El Dr. Cyrus Karas, académico de la Facultad de Ingeniería de la Usach, lidera una investigación Fondecyt Regular 2026 que estudiará registros del fondo marino frente a Chile y en el Pacífico ecuatorial para reconstruir cómo era el planeta hace 130 mil años, y así entregar pistas sobre los efectos futuros del cambio climático.
Hace 130.000 años, la Tierra se encontraba en una transición de calentamiento desde una era glacial hasta el inicio del Período Interglacial Eemiense. Mientras los neandertales recolonizaban el norte de Europa y el Homo sapiens exploraba rutas fuera del continente africano, el planeta albergaba una impresionante megafauna caracterizada por mamuts, mastodontes y tigres dientes de sable, en un período en que las temperaturas globales fueron más altas que las actuales y el nivel del mar superó en varios metros los niveles presentes.
¿Cómo era el clima durante ese período en el océano Pacífico sur y en Chile? ¿Qué procesos permitieron que el planeta alcanzara esas temperaturas? Y, sobre todo, ¿qué puede enseñarnos ese pasado sobre el futuro climático de la Tierra? Estas son algunas de las preguntas que busca responder el Dr. Cyrus Karas, académico Usach, a través de un proyecto Fondecyt Regular que estudiará registros del fondo marino frente a Chile y en el Pacífico ecuatorial oriental.
La investigación buscará reconstruir las condiciones oceánicas y atmosféricas de aquella época para comprender cómo respondieron los océanos, la circulación marina y tanto el clima regional como el global frente a un escenario de calentamiento similar al actual.
“Estamos estudiando una etapa importante del pasado en las que el planeta era incluso más cálido que hoy. Eso nos sirve como una ventana hacia el futuro, porque si encontramos condiciones parecidas a las que podríamos tener en las próximas décadas, podemos entender mejor cómo respondió el sistema climático y qué podría ocurrir”, señala el investigador.
Para ello, el equipo trabaja con testigos de sedimentos desde el fondo marino frente a la costa de Chile, extendiéndose hasta el Pacífico ecuatorial oriental, lo que constituye una trayectoria estratégica para estudiar la circulación oceánica del Pacífico.

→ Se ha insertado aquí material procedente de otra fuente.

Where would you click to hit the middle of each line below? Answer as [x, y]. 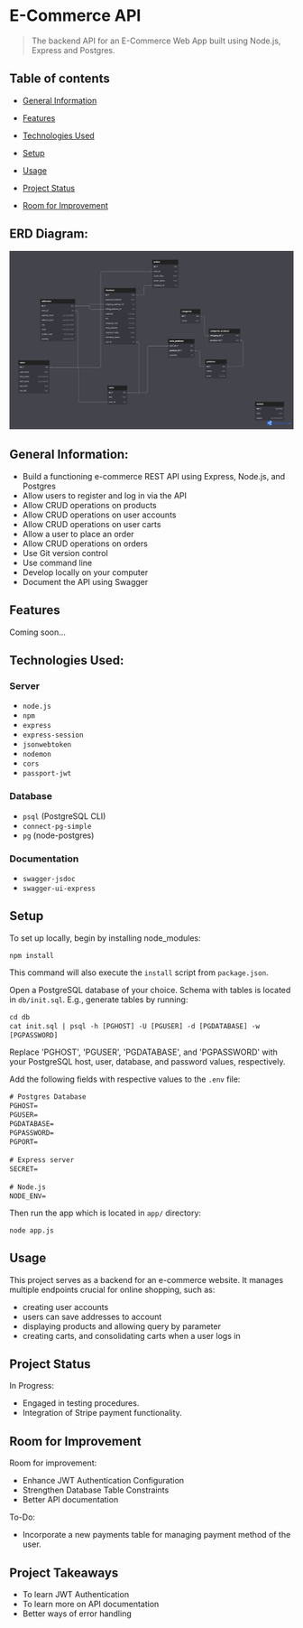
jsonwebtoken [47, 745]
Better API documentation [70, 1500]
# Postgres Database [48, 1097]
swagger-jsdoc [49, 879]
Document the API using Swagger [85, 581]
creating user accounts [65, 1307]
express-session [53, 735]
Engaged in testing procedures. [81, 1403]
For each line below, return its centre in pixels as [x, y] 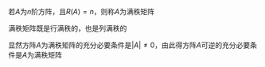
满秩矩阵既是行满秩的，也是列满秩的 [68, 28]
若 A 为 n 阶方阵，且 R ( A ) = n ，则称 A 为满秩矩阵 [82, 11]
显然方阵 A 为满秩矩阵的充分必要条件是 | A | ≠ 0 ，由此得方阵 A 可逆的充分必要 [129, 45]
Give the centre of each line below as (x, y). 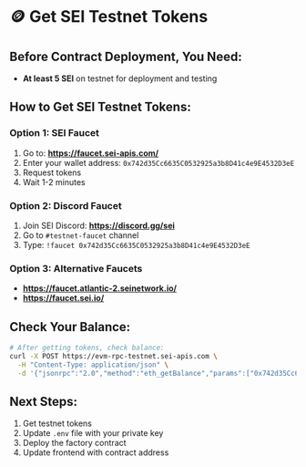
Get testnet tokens (57, 423)
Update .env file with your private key (93, 433)
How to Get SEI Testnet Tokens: (100, 107)
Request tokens (52, 172)
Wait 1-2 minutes (54, 182)
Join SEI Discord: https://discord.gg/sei (99, 225)
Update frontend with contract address (96, 452)
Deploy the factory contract (74, 443)
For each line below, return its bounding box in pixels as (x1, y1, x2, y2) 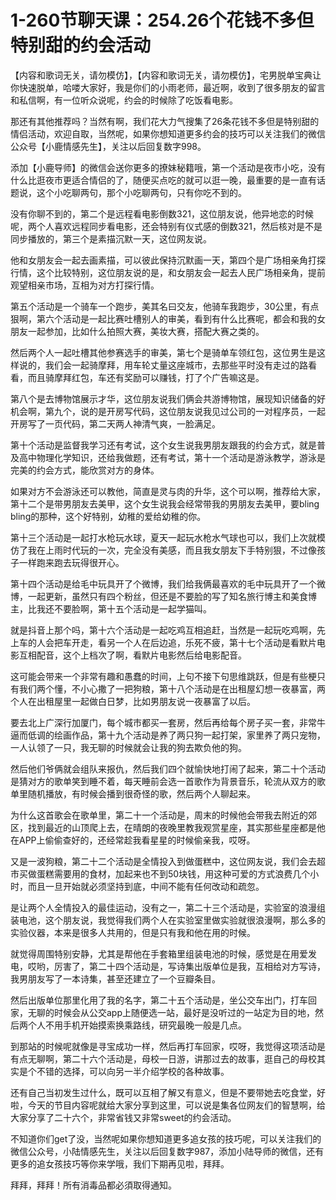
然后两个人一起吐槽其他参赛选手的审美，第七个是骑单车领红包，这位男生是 (10, 346, 317, 358)
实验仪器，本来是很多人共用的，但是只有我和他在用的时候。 (10, 926, 256, 938)
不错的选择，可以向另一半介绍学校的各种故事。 (36, 1065, 230, 1077)
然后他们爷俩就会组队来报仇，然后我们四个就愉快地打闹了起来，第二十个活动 (10, 762, 326, 775)
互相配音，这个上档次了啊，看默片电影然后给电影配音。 (18, 649, 247, 661)
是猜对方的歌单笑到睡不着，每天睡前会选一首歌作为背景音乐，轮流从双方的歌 (10, 775, 326, 787)
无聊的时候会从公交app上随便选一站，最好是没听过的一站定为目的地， (27, 1006, 316, 1018)
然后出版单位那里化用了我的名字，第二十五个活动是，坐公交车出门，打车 (10, 994, 308, 1006)
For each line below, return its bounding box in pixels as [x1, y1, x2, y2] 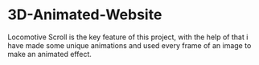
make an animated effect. [7, 49, 92, 59]
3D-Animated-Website [7, 6, 162, 24]
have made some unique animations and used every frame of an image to [7, 40, 252, 50]
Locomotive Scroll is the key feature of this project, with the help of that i [7, 32, 249, 42]
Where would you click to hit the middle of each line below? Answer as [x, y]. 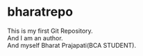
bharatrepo [40, 12]
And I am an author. [35, 38]
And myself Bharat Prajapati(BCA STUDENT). [72, 45]
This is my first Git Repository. [50, 31]
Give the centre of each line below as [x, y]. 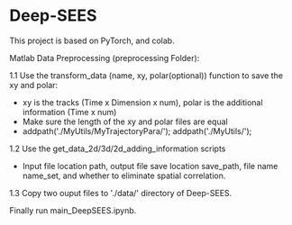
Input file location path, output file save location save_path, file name [150, 166]
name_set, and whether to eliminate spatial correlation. [124, 175]
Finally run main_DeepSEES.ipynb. [73, 210]
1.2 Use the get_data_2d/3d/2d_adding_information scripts [118, 148]
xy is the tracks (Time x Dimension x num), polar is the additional [142, 102]
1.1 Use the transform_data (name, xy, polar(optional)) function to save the [146, 75]
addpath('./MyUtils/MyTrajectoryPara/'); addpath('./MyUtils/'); [137, 130]
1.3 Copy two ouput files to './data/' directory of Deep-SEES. [121, 193]
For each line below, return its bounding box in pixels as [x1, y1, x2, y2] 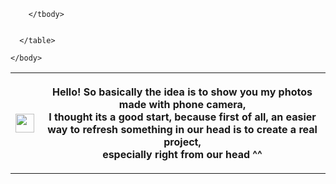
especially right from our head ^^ [102, 148, 263, 161]
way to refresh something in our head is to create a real [47, 123, 318, 136]
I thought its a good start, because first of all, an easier [48, 110, 317, 124]
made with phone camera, [118, 98, 247, 111]
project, [163, 135, 202, 149]
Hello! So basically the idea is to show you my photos [52, 85, 313, 99]
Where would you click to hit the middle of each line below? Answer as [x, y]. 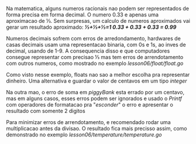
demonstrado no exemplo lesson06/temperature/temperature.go [84, 135]
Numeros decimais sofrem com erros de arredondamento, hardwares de [94, 38]
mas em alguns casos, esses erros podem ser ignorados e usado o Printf [94, 98]
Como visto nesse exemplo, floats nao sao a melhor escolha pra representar [98, 75]
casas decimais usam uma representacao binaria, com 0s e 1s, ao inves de [96, 44]
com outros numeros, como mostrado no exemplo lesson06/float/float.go [95, 63]
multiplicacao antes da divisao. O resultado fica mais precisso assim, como [97, 128]
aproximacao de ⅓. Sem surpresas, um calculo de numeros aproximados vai [98, 21]
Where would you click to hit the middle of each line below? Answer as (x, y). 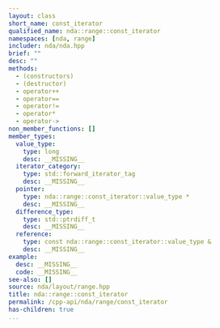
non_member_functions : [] (52, 129)
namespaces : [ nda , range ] (52, 38)
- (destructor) (41, 83)
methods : (23, 69)
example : (23, 257)
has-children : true (41, 309)
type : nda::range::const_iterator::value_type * (106, 196)
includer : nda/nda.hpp (47, 46)
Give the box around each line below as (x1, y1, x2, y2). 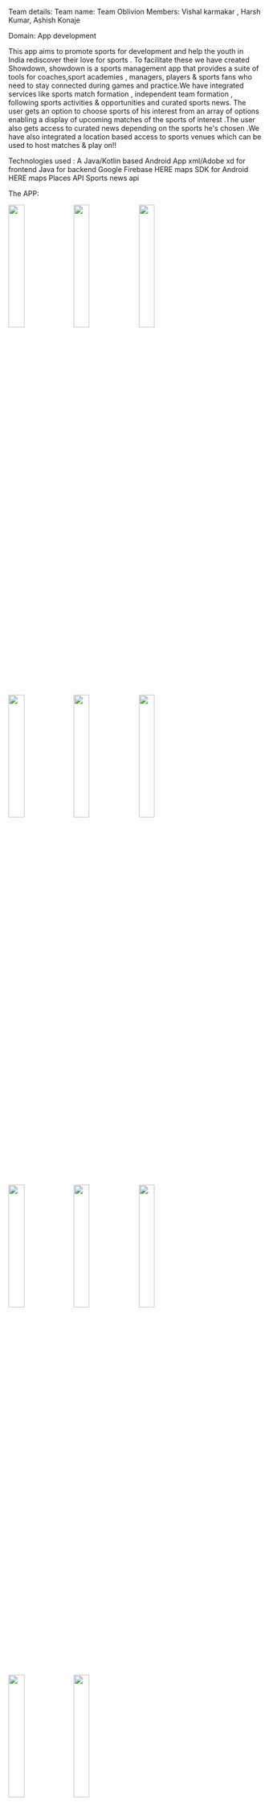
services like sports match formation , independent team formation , (8, 89, 233, 99)
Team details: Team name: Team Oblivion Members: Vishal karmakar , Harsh (8, 7, 261, 16)
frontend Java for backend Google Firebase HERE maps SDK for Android (8, 165, 249, 174)
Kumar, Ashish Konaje (8, 15, 80, 25)
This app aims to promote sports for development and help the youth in (8, 47, 244, 55)
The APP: (8, 189, 39, 198)
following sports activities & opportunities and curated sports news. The (8, 98, 247, 107)
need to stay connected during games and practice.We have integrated (8, 80, 244, 90)

“Chile está justamente en una zona de conexión de masas de agua entre las regiones polares y tropicales del Pacífico. Estas masas de agua se forman en el océano Austral, donde absorben CO2 de la atmósfera y luego viajan en profundidad hacia el norte y vuelven a aparecer en la superficie del Pacífico ecuatorial donde el océano libera CO2 a la atmósfera. Por eso es tan importante estudiar esta zona durante el calentamiento hacia el interglacial Eemiense, porque nos permite entender mejor cómo el océano transporta dióxido de carbono y cómo eso pudo influir en el cambio climático actual”, menciona el Dr. Karas.
A partir de testigos de sedimentos, el equipo analizará distintos indicadores geoquímicos y físicos capaces de reconstruir variables como la temperatura del océano, la salinidad, la circulación de las masas de agua y la concentración de dióxido de carbono durante esta importante transición climática.
Los resultados obtenidos serán posteriormente comparados e incorporados a modelos climáticos, con el fin de reconstruir el cambio climático durante uno de los períodos más cálidos de la historia reciente de la Tierra y evaluar el papel que desempeñó el océano en este.
El proyecto contempla una ejecución de cuatro años y cuenta con la colaboración de destacados centros de investigación internacionales, entre ellos el Instituto Alfred Wegener de Investigación Polar y Marina (AWI) y el GEOMAR Centro Helmholtz de Investigación Oceánica de Kiel, ambos en Alemania. Esta red de trabajo permitirá complementar los análisis realizados en Chile con técnicas geoquímicas especializadas para el estudio de sedimentos marinos, fortaleciendo la capacidad del equipo para reconstruir uno de los períodos más cálidos de la historia reciente de la Tierra y aportar nuevas evidencias para comprender el cambio climático actual.
“Chile es un laboratorio natural extraordinario para estudiar el océano y el clima. Tenemos una costa extensa y una ubicación privilegiada para investigar estos procesos, por lo que espero que este proyecto contribuya a generar conocimiento que nos permita comprender mejor cómo funciona el sistema climático y tomar decisiones más informadas frente a los cambios que vienen”, concluye el académico Usach.